WHAT YOU ARE ASKED TO DO:
Copy every entry word for word. Skip the pictures.

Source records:

§

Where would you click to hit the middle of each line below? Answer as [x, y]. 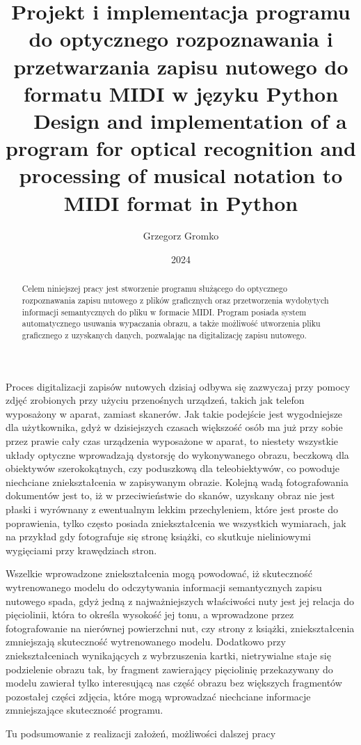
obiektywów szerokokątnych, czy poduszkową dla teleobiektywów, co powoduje [173, 468]
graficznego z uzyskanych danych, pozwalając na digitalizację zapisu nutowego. [164, 335]
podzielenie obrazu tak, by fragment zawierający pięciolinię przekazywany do [169, 669]
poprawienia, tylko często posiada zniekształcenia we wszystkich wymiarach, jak [176, 523]
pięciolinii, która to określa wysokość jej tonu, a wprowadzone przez [150, 614]
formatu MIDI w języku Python [181, 93]
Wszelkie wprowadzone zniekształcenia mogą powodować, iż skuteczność [159, 573]
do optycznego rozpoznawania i [181, 39]

§

COMPLETED TASK:
Where would you click to hit the middle of each line below? Answer as [x, y]. 
obiektywów szerokokątnych, czy poduszkową dla teleobiektywów, co powoduje [173, 468]
graficznego z uzyskanych danych, pozwalając na digitalizację zapisu nutowego. [164, 335]
podzielenie obrazu tak, by fragment zawierający pięciolinię przekazywany do [169, 669]
poprawienia, tylko często posiada zniekształcenia we wszystkich wymiarach, jak [176, 523]
pięciolinii, która to określa wysokość jej tonu, a wprowadzone przez [150, 614]
formatu MIDI w języku Python [181, 93]
Wszelkie wprowadzone zniekształcenia mogą powodować, iż skuteczność [159, 573]
do optycznego rozpoznawania i [181, 39]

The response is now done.